Description of the task:
Beginning with the line of the entries below that holds "Duplicate .env.example (or" and ending with the line that holds "Go's wasm (For", transcribe each line exactly as written. Pictures stay out.

Information supplied:
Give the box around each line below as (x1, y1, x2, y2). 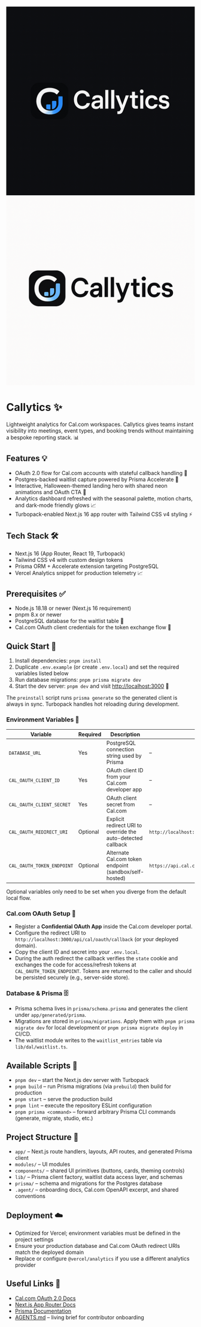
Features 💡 (6, 454, 48, 464)
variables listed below (14, 670, 69, 677)
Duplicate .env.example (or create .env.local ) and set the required (14, 663, 179, 671)
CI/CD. (14, 1030, 32, 1038)
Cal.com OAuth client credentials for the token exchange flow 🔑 (14, 624, 172, 631)
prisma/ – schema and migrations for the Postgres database (14, 1180, 163, 1187)
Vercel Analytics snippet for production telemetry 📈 (14, 569, 144, 576)
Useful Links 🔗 (6, 1278, 61, 1289)
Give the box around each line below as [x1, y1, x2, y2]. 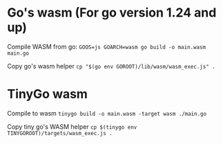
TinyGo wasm [7, 87, 88, 102]
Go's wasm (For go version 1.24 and [7, 5, 217, 21]
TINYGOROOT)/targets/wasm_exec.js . [7, 129, 113, 136]
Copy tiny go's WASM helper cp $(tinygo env [7, 123, 137, 131]
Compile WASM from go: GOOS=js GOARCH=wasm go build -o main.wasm [7, 42, 206, 51]
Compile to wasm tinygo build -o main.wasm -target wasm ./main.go [7, 109, 207, 117]
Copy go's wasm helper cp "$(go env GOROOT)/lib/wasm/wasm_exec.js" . [7, 62, 215, 70]
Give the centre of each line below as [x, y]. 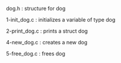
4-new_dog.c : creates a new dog [47, 42]
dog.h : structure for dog [36, 8]
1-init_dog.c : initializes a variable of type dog [61, 20]
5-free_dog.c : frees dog [36, 54]
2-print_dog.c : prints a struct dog [47, 31]
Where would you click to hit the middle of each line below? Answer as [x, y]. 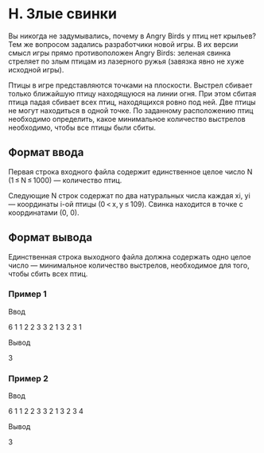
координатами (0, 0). [44, 213]
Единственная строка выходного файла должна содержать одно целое [130, 256]
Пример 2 [29, 378]
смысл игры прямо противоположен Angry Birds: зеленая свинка [120, 53]
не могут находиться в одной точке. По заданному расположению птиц [131, 110]
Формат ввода [46, 152]
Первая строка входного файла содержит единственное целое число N [130, 171]
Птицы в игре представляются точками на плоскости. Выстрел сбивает [130, 85]
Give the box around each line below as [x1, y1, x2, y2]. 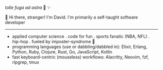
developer [5, 19, 26, 25]
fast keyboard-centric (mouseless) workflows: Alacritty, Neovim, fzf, [12, 54, 149, 60]
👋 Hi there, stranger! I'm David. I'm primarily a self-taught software [5, 15, 138, 20]
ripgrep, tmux [12, 59, 40, 65]
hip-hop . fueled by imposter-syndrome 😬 [12, 39, 96, 44]
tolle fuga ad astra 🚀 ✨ [5, 5, 51, 10]
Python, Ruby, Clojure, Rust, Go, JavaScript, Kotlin [12, 49, 113, 54]
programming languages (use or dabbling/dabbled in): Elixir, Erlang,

Response:
Duplicate .env.example (or create .env.local ) and set the required (14, 663, 179, 671)
CI/CD. (14, 1030, 32, 1038)
Cal.com OAuth client credentials for the token exchange flow 🔑 (14, 624, 172, 631)
prisma/ – schema and migrations for the Postgres database (14, 1180, 163, 1187)
Vercel Analytics snippet for production telemetry 📈 (14, 569, 144, 576)
Useful Links 🔗 (6, 1278, 61, 1289)
Give the box around each line below as [x1, y1, x2, y2]. 
TinyGo wasm [7, 87, 88, 102]
Go's wasm (For go version 1.24 and [7, 5, 217, 21]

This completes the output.